__Your objective__. Restate word for word every entry that appears below, skipping its pictures.

[Data for this exercise]

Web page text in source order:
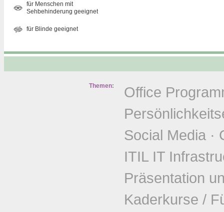
für Menschen mit
Sehbehinderung geeignet
für Blinde geeignet
Themen:
Office
Social Media ·
ITIL IT
Präsentation
Kaderkurse /
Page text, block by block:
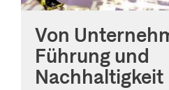
Von
Führung und
Nachhaltigkeit
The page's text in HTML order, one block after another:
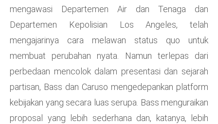
mengawasi Departemen Air dan Tenaga dan
Departemen Kepolisian Los Angeles, telah
mengajarinya cara melawan status quo untuk
membuat perubahan nyata. Namun terlepas dari
perbedaan mencolok dalam presentasi dan sejarah
partisan, Bass dan Caruso mengedepankan platform
kebijakan yang secara luas serupa. Bass menguraikan
proposal yang lebih sederhana dan, katanya, lebih
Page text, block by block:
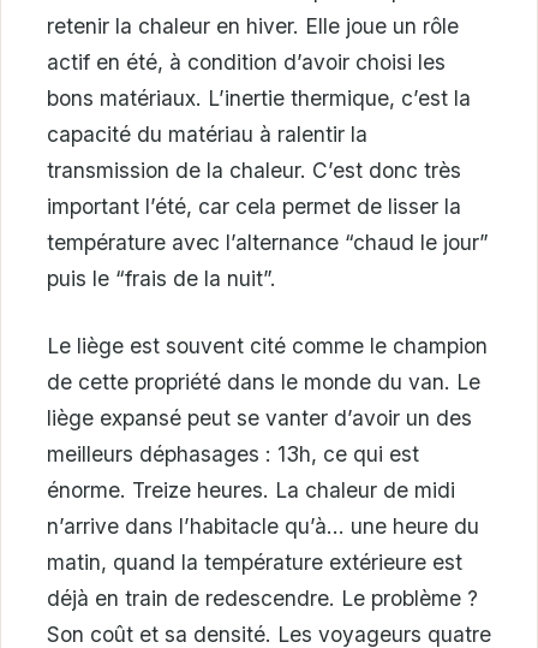
retenir la chaleur en hiver. Elle joue un rôle
actif en été, à condition d’avoir choisi les
bons matériaux. L’inertie thermique, c’est la
capacité du matériau à ralentir la
transmission de la chaleur. C’est donc très
important l’été, car cela permet de lisser la
température avec l’alternance “chaud le jour”
puis le “frais de la nuit”.
Le liège est souvent cité comme le champion
de cette propriété dans le monde du van. Le
liège expansé peut se vanter d’avoir un des
meilleurs déphasages : 13h, ce qui est
énorme. Treize heures. La chaleur de midi
n’arrive dans l’habitacle qu’à… une heure du
matin, quand la température extérieure est
déjà en train de redescendre. Le problème ?
Son coût et sa densité. Les voyageurs quatre
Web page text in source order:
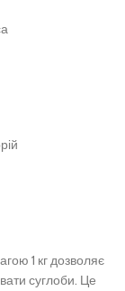
1 кг дозволяє
суглоби. Це
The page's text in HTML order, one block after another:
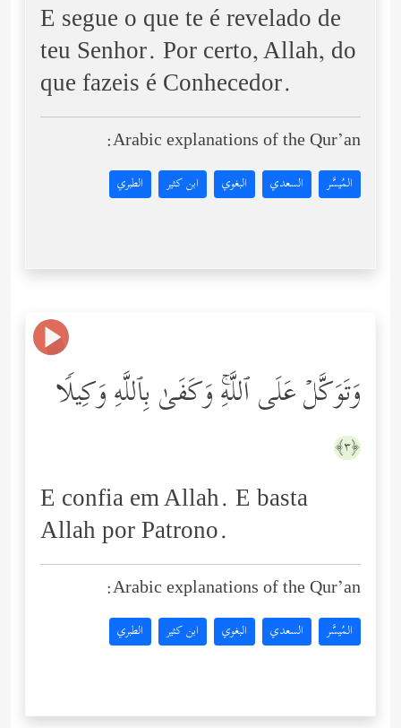
E segue o que te é revelado de
teu Senhor. Por certo, Allah, do
que fazeis é Conhecedor.
Arabic explanations of the Qur’an:
المُيسَّر السعدي البغوي ابن كثير الطبري
وَتَوَكَّلۡ عَلَى ٱللَّهِۚ وَكَفَىٰ بِٱللَّهِ وَكِیلࣰا
﴿٣﴾
E confia em Allah. E basta
Allah por Patrono.
Arabic explanations of the Qur’an:
المُيسَّر السعدي البغوي ابن كثير الطبري

[/Data for this exercise]

__Result of the task__.
Web page text in source order:
für Menschen mit
Sehbehinderung geeignet
für Blinde geeignet
Themen:
Office
Social Media ·
ITIL IT
Präsentation
Kaderkurse /
Page text, block by block:
Von
Führung und
Nachhaltigkeit
The page's text in HTML order, one block after another:
mengawasi Departemen Air dan Tenaga dan
Departemen Kepolisian Los Angeles, telah
mengajarinya cara melawan status quo untuk
membuat perubahan nyata. Namun terlepas dari
perbedaan mencolok dalam presentasi dan sejarah
partisan, Bass dan Caruso mengedepankan platform
kebijakan yang secara luas serupa. Bass menguraikan
proposal yang lebih sederhana dan, katanya, lebih
Page text, block by block:
retenir la chaleur en hiver. Elle joue un rôle
actif en été, à condition d’avoir choisi les
bons matériaux. L’inertie thermique, c’est la
capacité du matériau à ralentir la
transmission de la chaleur. C’est donc très
important l’été, car cela permet de lisser la
température avec l’alternance “chaud le jour”
puis le “frais de la nuit”.
Le liège est souvent cité comme le champion
de cette propriété dans le monde du van. Le
liège expansé peut se vanter d’avoir un des
meilleurs déphasages : 13h, ce qui est
énorme. Treize heures. La chaleur de midi
n’arrive dans l’habitacle qu’à… une heure du
matin, quand la température extérieure est
déjà en train de redescendre. Le problème ?
Son coût et sa densité. Les voyageurs quatre
Web page text in source order:
1 кг дозволяє
суглоби. Це
The page's text in HTML order, one block after another:
E segue o que te é revelado de
teu Senhor. Por certo, Allah, do
que fazeis é Conhecedor.
Arabic explanations of the Qur’an:
المُيسَّر السعدي البغوي ابن كثير الطبري
وَتَوَكَّلۡ عَلَى ٱللَّهِۚ وَكَفَىٰ بِٱللَّهِ وَكِیلࣰا
﴿٣﴾
E confia em Allah. E basta
Allah por Patrono.
Arabic explanations of the Qur’an:
المُيسَّر السعدي البغوي ابن كثير الطبري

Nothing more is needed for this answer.